Prevent accumulation

Benchmark consumption performance and plan capacity before deployment. A well-established baseline makes it easier to detect anomalies in production.

Benchmark consumption duration

Measure baseline consumption duration through stress tests and code profiling. Focus on the following:

Eliminate code-level issues. Check for excessive computational complexity, infinite loops, or deep recursion in the consumption logic.
Minimize external I/O. Determine whether each external call (database query, cache lookup, downstream API) is strictly necessary. Use local caching where possible to eliminate redundant calls.
Offload heavy operations. Move complex, time-consuming operations to asynchronous processing. Make sure the async design does not create race conditions -- for example, marking consumption as complete before the async operation finishes.

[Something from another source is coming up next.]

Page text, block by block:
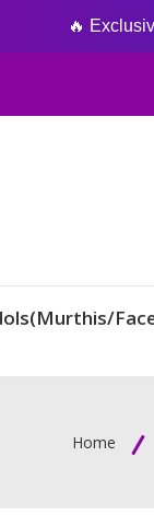
🔥
Home

Set consumption concurrency

Find the optimal thread count. Gradually increase threads on a single node while monitoring CPU, memory, and throughput. Identify the point of diminishing returns.
Calculate the required node count. Based on the single-node throughput and peak upstream traffic:
```
   Number of nodes = Peak traffic / Single-node throughput
```

Handle accumulation when it occurs

Step 1: Set up alerts

Configure message accumulation alerts through the monitoring and alerting feature in ApsaraMQ for RocketMQ. For details, see Configure message accumulation alerts.

Step 2: Diagnose and resolve

When an alert fires, identify whether the root cause is consumption duration or concurrency:

Diagnosis	Check	Action
Consumption duration spiked	Query the consumption duration metric. Check database latency, cache hit rates, and downstream service health.	Fix the downstream dependency bottleneck. See Query the consumption duration.
Consumption concurrency is insufficient	CPU utilization is low and threads are not saturated.	Increase threads per node or add more nodes.

For a complete remediation guide, see Handle accumulated messages.